Up until just a few years ago, “corporate sustainability” was little more than a catch phrase used by environmentalists and a punch line used by executives. More and more, though, companies are warming up to the idea of corporate sustainability as a key profit driver. Many publicly traded firms are including corporate sustainability reports (CSR) in their annual reviews, while others are incorporating the practice into their bylaws. Some states like Minnesota — home to companies like Target, UnitedHealth, and U.S. Bancorp — are even considering legislation to permit corporations to adopt a “triple bottom line” (people, planet, profit), otherwise known as corporate sustainability reporting.

The corporate world can thank Enron for the recent boost in CSR efforts. Shareholders rightfully began clamoring for more transparency, and organizations have answered by implementing sustainability reports. Transparency isn’t the only result, though. Many CEOs are happily discovering that CSR pays dividends.

Wal-Mart is perhaps the best example of corporate sustainability at work. Its Personal Sustainability Project has aimed to decrease solid waste generated by retail locations by 25%, reduce packaging, develop more recyclable packaging, and increase fleet mileage. It has also gotten employees to adopt their own sustainability goals, whether it be riding a bike to work or switching to eco-friendly household cleaning products.

3M’s Pollution Prevention Pays (3P) program has saved that company $1 billion. While the program itself is older than the relatively new concept of corporate sustainability (launched in 1975), it is nonetheless cited by sustainability proponents as an example of what a company can do to reduce waste. 3P manages this by consistently reformulating products, modifying processes, redesigning equipment, and reusing waste materials.

Andrew Savitz and Karl Weber make a case for corporate sustainability and outline six steps toward launching a CSR effort. They point to two good examples. Volvo gauged its customers’ needs when it began to develop enhanced safety features while US automakers balked at the idea. Toyota anticipated industry change — rising gas prices — by introducing the hybrid Prius. Volvo revolutionized vehicle safety and saw increased profits. Toyota revolutionized fuel technology and is now the world’s #1 automaker.

While these are just a few examples, it’s clear that corporate sustainability should no longer be the butt of boardroom jokes. It’s a strategy worth investigating.

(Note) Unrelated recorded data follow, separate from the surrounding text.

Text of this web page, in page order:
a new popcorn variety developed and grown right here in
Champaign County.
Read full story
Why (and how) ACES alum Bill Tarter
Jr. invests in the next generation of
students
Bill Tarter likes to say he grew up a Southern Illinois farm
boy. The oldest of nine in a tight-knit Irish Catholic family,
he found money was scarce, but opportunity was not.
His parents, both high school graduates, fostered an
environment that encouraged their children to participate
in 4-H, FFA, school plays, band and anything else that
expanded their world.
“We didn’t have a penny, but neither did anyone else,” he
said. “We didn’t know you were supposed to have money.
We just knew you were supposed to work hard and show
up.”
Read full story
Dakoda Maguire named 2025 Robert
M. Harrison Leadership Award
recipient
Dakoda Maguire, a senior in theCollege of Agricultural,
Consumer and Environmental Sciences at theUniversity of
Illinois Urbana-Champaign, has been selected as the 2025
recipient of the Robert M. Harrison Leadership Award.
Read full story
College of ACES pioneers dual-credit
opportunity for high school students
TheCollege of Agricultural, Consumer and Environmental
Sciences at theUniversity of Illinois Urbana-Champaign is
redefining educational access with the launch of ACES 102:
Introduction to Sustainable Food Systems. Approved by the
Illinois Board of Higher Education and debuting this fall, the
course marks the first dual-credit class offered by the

The last days of Internet radio?

I am one of the many consumers of Internet radio, a godsend to the computer-bound worker. Internet radio has introduced me to countless new musical artists over the past few years and provides a constant and exhilarating soundtrack to my workday. Stations like KUT (Austin) and KCRW (Los Angeles) are among the hundreds of stations around the country that deliver music to online listeners free of charge.

Those days might soon be a memory, though. Earlier this year the Copyright Royalty Board voted to increase royalty rates that digital radio operators pay to SoundExchange, an artists’ rights group representing copyright owners. The ruling means broadcasters like KUT and KCRW, both of which subsist heavily on listener donations, will have to pay a per-song fee beginning July 15. That translates to 7/100 of a cent for every listener to every song dating back to January 1, 2006, and the cost is expected to triple by 2010.

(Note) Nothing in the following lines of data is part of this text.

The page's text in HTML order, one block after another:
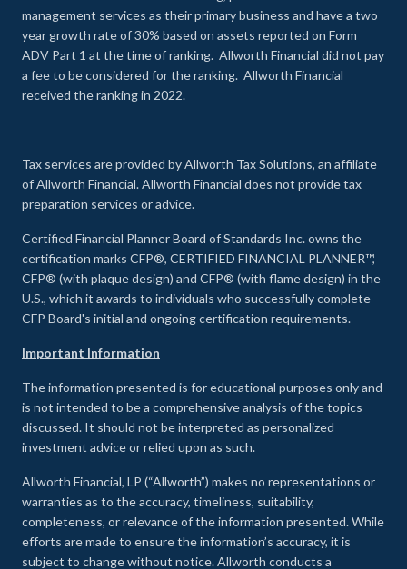
management services as their primary business and have a two
year growth rate of 30% based on assets reported on Form
ADV Part 1 at the time of ranking. Allworth Financial did not pay
a fee to be considered for the ranking. Allworth Financial
received the ranking in 2022.
Tax services are provided by Allworth Tax Solutions, an affiliate
of Allworth Financial. Allworth Financial does not provide tax
preparation services or advice.
Certified Financial Planner Board of Standards Inc. owns the
certification marks CFP®, CERTIFIED FINANCIAL PLANNER™,
CFP® (with plaque design) and CFP® (with flame design) in the
U.S., which it awards to individuals who successfully complete
CFP Board's initial and ongoing certification requirements.
Important Information
The information presented is for educational purposes only and
is not intended to be a comprehensive analysis of the topics
discussed. It should not be interpreted as personalized
investment advice or relied upon as such.
Allworth Financial, LP (“Allworth”) makes no representations or
warranties as to the accuracy, timeliness, suitability,
completeness, or relevance of the information presented. While
efforts are made to ensure the information’s accuracy, it is
subject to change without notice. Allworth conducts a
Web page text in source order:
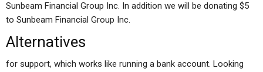
Sunbeam Financial Group Inc. In addition we will be donating $5
to Sunbeam Financial Group Inc.
Alternatives
for support, which works like running a bank account. Looking
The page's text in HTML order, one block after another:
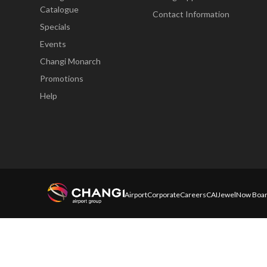
Catalogue
Specials
Events
Changi Monarch
Promotions
Help
Contact Information
AirportCorporateCareersCAIJewelNow

It’s no great mystery what will happen if the ruling is left as is. Internet broadcasters around the country will close up shop in lieu of paying the new rates (except, perhaps, for corporate-backed providers like AOL Radio). Luckily, enough people are criticizing the proposal to pique Congress’ interest. Both the House and Senate have introduced bills aimed at halting the rate increase while seeking a more achievable flat royalty fee.

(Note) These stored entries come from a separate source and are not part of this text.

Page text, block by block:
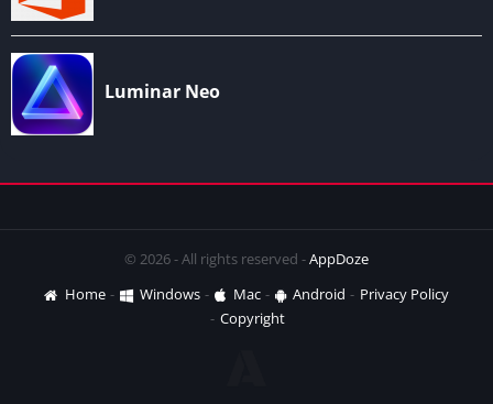
© 2026 - All rights reserved -AppDoze
Home
Windows Mac Android
Privacy Policy
Copyright
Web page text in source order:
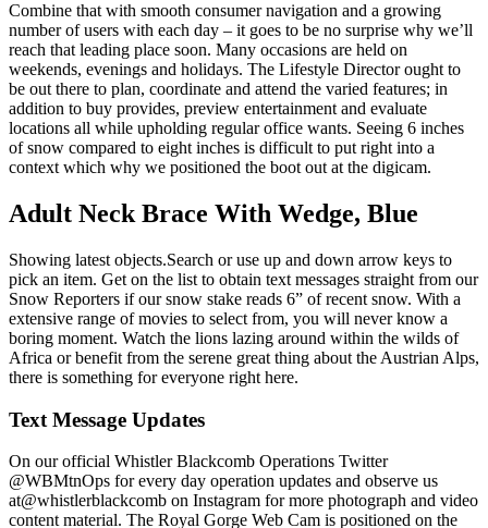
Combine that with smooth consumer navigation and a growing
number of users with each day – it goes to be no surprise why we’ll
reach that leading place soon. Many occasions are held on
weekends, evenings and holidays. The Lifestyle Director ought to
be out there to plan, coordinate and attend the varied features; in
addition to buy provides, preview entertainment and evaluate
locations all while upholding regular office wants. Seeing 6 inches
of snow compared to eight inches is difficult to put right into a
context which why we positioned the boot out at the digicam.
Adult Neck Brace With Wedge, Blue
Showing latest objects.Search or use up and down arrow keys to
pick an item. Get on the list to obtain text messages straight from our
Snow Reporters if our snow stake reads 6” of recent snow. With a
extensive range of movies to select from, you will never know a
boring moment. Watch the lions lazing around within the wilds of
Africa or benefit from the serene great thing about the Austrian Alps,
there is something for everyone right here.
Text Message Updates
On our official Whistler Blackcomb Operations Twitter
@WBMtnOps for every day operation updates and observe us
at@whistlerblackcomb on Instagram for more photograph and video
content material. The Royal Gorge Web Cam is positioned on the
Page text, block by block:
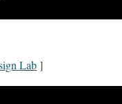
Lab]
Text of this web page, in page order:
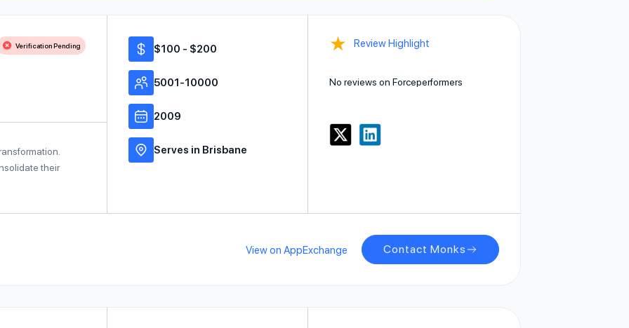
Verification Pending
their
$100 - $200
5001-10000
2009
Serves in Brisbane
★ Review Highlight
No reviews on Forceperformers
View on AppExchange Contact Monks

Do artists deserve to be paid for their art? Absolutely. But it’s pretty clear to me and others that if the ruling stands, those artists who need the dough most probably won’t get their music played anyway. That’s the beauty of Internet radio today — obscure artists have an efficient and direct marketing channel straight into the headphones of thousands of listeners and potential music buyers every single day.